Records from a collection

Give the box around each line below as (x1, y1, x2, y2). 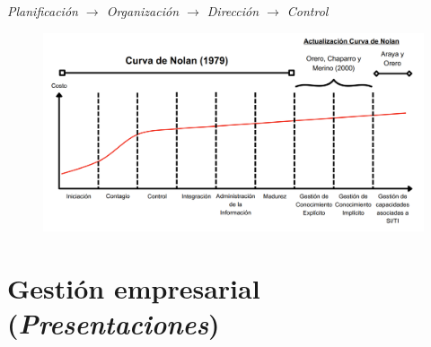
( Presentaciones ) (7, 305, 220, 343)
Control (286, 2, 329, 20)
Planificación (7, 2, 78, 20)
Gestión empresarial (7, 269, 260, 306)
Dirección (207, 2, 259, 20)
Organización (106, 2, 179, 20)
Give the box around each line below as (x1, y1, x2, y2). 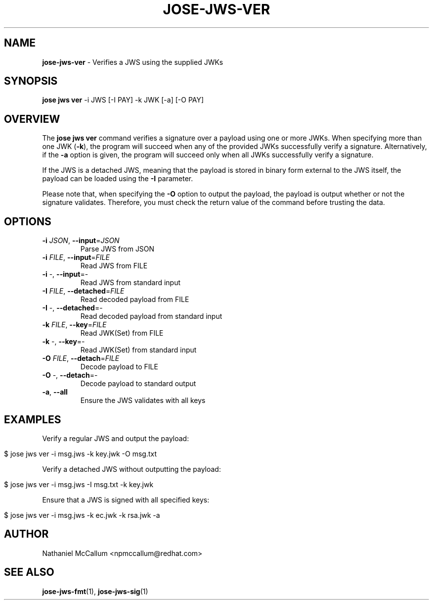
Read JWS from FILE (80, 261, 148, 270)
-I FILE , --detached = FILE (42, 287, 125, 296)
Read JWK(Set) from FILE (80, 329, 164, 338)
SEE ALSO (4, 566, 54, 579)
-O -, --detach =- (42, 371, 98, 380)
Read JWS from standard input (80, 278, 181, 287)
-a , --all (42, 388, 68, 397)
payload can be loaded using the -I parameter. (42, 174, 193, 183)
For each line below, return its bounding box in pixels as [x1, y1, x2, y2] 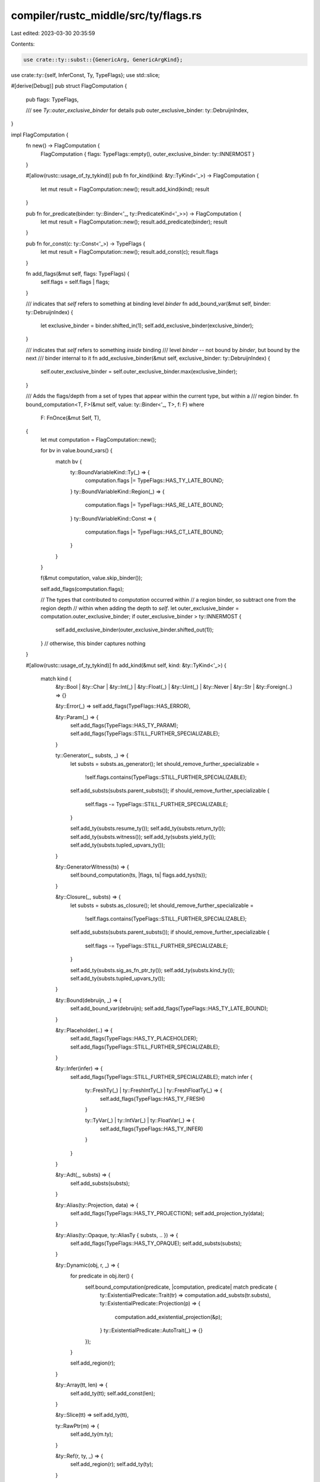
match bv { [55, 458, 82, 465]
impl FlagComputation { [11, 131, 69, 138]
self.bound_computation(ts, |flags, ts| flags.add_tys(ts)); [70, 871, 207, 879]
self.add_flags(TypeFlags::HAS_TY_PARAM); [70, 721, 179, 729]
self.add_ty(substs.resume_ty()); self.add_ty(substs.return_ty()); [70, 825, 226, 832]
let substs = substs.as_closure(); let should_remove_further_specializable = [70, 902, 254, 909]
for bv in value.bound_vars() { [40, 447, 113, 454]
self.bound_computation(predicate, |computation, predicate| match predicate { [85, 1283, 277, 1291]
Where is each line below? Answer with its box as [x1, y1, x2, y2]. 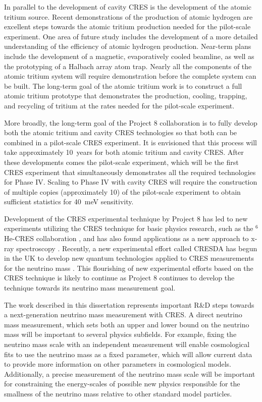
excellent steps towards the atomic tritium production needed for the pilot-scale [4, 21, 251, 32]
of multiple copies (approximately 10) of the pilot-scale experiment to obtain [4, 186, 241, 197]
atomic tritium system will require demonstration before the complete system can [4, 71, 256, 81]
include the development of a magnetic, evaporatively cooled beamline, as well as [4, 50, 254, 61]
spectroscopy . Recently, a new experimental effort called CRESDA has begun [16, 243, 257, 253]
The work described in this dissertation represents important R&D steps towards [4, 299, 254, 310]
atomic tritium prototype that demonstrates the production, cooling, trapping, [4, 90, 247, 101]
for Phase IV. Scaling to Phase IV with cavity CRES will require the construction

### EXERCISE PROMPT
The data should be printed again unchanged; leave its pictures out.

### ANSWER SECTION
Give the box around each line below as (x1, y1, x2, y2). 
( Presentaciones ) (7, 305, 220, 343)
Control (286, 2, 329, 20)
Planificación (7, 2, 78, 20)
Gestión empresarial (7, 269, 260, 306)
Dirección (207, 2, 259, 20)
Organización (106, 2, 179, 20)
Give the box around each line below as (x1, y1, x2, y2). 
Read JWS from FILE (80, 261, 148, 270)
-I FILE , --detached = FILE (42, 287, 125, 296)
Read JWK(Set) from FILE (80, 329, 164, 338)
SEE ALSO (4, 566, 54, 579)
-O -, --detach =- (42, 371, 98, 380)
Read JWS from standard input (80, 278, 181, 287)
-a , --all (42, 388, 68, 397)
payload can be loaded using the -I parameter. (42, 174, 193, 183)
For each line below, return its bounding box in pixels as [x1, y1, x2, y2] 
match bv { [55, 458, 82, 465]
impl FlagComputation { [11, 131, 69, 138]
self.bound_computation(ts, |flags, ts| flags.add_tys(ts)); [70, 871, 207, 879]
self.add_flags(TypeFlags::HAS_TY_PARAM); [70, 721, 179, 729]
self.add_ty(substs.resume_ty()); self.add_ty(substs.return_ty()); [70, 825, 226, 832]
let substs = substs.as_closure(); let should_remove_further_specializable = [70, 902, 254, 909]
for bv in value.bound_vars() { [40, 447, 113, 454]
self.bound_computation(predicate, |computation, predicate| match predicate { [85, 1283, 277, 1291]
Where is each line below? Answer with its box as [x1, y1, x2, y2]. 
excellent steps towards the atomic tritium production needed for the pilot-scale [4, 21, 251, 32]
of multiple copies (approximately 10) of the pilot-scale experiment to obtain [4, 186, 241, 197]
atomic tritium system will require demonstration before the complete system can [4, 71, 256, 81]
include the development of a magnetic, evaporatively cooled beamline, as well as [4, 50, 254, 61]
spectroscopy . Recently, a new experimental effort called CRESDA has begun [16, 243, 257, 253]
The work described in this dissertation represents important R&D steps towards [4, 299, 254, 310]
atomic tritium prototype that demonstrates the production, cooling, trapping, [4, 90, 247, 101]
for Phase IV. Scaling to Phase IV with cavity CRES will require the construction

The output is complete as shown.